About this task: In the listing below, locate the lines that hold the string "models". Copy those lines.

Supplied data:
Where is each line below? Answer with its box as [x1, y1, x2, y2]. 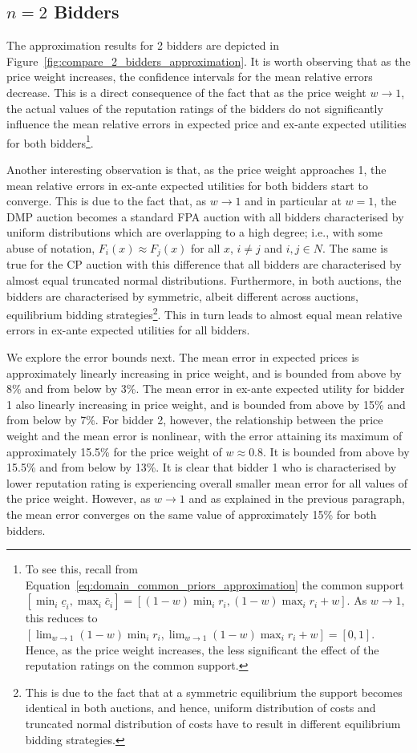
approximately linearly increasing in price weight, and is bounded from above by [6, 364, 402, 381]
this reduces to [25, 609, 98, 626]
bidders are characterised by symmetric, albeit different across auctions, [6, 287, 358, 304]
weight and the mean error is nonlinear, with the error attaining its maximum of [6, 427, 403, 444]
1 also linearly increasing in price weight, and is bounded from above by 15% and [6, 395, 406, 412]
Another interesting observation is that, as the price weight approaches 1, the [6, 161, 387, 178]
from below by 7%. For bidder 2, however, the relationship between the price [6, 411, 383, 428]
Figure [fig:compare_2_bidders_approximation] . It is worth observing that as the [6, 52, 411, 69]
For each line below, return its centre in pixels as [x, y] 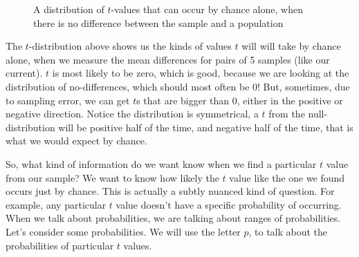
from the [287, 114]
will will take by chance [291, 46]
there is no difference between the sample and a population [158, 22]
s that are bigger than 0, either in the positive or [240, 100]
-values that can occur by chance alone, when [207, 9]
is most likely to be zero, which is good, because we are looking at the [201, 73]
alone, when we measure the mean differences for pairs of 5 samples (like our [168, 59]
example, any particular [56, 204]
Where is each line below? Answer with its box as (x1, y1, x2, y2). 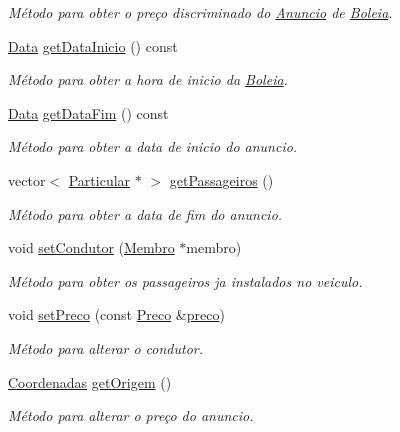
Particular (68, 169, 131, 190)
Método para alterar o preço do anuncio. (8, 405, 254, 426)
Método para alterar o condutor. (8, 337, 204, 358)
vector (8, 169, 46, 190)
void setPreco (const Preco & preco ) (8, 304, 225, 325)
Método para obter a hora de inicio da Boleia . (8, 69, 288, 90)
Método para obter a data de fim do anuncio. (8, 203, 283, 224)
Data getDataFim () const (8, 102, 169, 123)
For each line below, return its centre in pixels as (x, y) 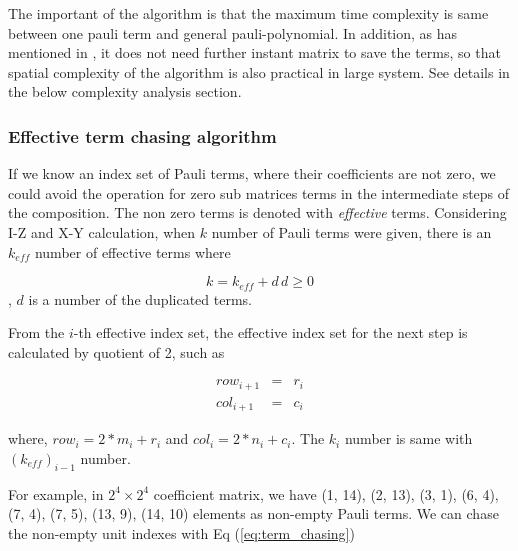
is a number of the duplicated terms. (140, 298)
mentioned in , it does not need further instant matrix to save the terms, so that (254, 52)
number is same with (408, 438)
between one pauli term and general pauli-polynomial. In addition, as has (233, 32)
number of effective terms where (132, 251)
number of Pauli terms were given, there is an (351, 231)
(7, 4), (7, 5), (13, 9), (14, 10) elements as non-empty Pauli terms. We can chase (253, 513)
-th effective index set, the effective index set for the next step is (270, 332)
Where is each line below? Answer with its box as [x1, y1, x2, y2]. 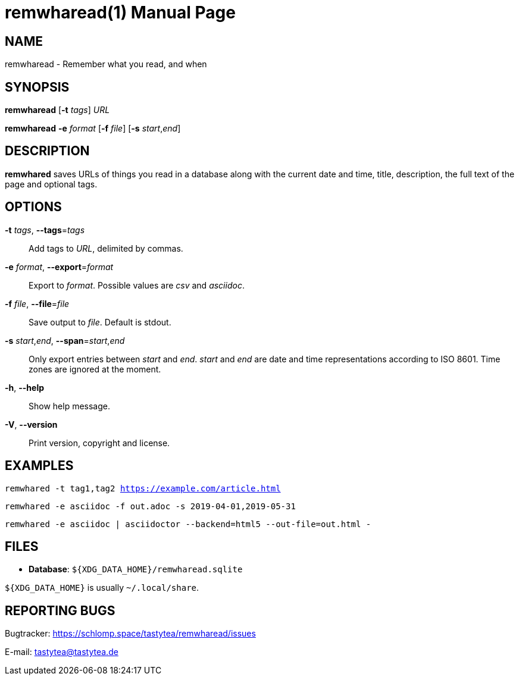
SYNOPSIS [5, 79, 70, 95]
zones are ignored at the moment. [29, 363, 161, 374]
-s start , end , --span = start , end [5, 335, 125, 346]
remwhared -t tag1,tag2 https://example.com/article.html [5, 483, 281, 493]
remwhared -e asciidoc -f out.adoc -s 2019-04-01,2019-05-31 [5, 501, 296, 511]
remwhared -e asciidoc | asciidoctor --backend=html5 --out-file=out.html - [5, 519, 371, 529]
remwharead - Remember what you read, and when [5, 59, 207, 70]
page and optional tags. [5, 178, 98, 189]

==

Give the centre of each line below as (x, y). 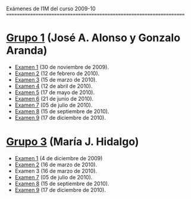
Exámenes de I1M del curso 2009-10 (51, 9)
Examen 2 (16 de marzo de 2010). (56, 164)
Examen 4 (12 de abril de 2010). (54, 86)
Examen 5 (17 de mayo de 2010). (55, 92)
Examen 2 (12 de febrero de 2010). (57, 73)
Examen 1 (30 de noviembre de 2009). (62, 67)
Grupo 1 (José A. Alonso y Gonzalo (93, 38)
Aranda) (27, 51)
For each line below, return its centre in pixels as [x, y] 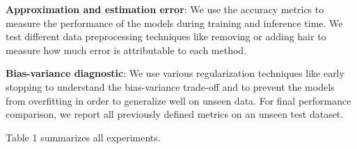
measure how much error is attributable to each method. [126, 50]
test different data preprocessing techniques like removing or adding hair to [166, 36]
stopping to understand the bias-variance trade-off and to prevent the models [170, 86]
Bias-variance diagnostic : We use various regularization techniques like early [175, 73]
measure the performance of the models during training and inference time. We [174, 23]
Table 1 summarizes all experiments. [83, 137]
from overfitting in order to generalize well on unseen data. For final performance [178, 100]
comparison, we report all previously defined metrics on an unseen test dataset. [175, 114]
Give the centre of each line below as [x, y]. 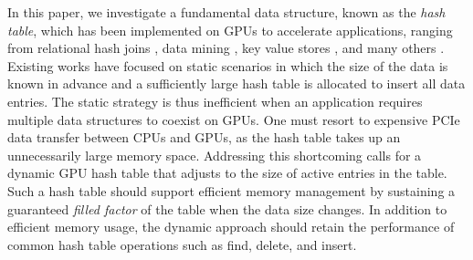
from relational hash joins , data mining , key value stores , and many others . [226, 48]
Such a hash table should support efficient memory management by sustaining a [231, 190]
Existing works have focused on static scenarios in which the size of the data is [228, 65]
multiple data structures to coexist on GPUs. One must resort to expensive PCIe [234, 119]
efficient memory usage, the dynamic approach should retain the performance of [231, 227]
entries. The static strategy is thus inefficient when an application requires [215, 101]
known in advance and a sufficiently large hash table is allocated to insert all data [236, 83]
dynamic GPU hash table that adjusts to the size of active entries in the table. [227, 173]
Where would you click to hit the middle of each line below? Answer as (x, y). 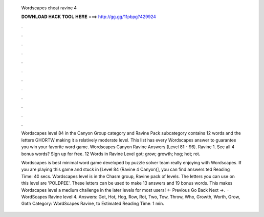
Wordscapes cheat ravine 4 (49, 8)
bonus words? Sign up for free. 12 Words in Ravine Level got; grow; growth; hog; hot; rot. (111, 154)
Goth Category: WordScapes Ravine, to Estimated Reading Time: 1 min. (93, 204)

...

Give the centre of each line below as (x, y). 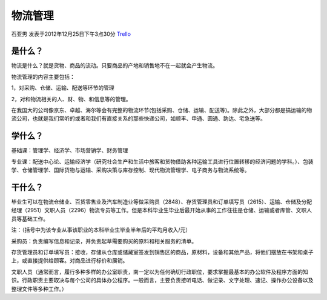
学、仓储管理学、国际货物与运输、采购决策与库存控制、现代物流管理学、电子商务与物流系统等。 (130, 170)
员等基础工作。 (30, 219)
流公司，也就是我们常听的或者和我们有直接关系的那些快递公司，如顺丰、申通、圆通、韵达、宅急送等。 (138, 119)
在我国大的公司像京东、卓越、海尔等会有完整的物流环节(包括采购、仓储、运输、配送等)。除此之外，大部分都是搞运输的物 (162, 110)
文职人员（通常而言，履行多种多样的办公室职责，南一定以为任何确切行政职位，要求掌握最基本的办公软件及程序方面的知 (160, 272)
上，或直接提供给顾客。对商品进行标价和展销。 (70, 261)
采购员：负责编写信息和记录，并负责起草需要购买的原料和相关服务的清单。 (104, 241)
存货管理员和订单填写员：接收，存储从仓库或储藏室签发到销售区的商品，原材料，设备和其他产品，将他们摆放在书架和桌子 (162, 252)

Completed task:
stopping to understand the bias-variance trade-off and to prevent the models [170, 86]
measure the performance of the models during training and inference time. We [174, 23]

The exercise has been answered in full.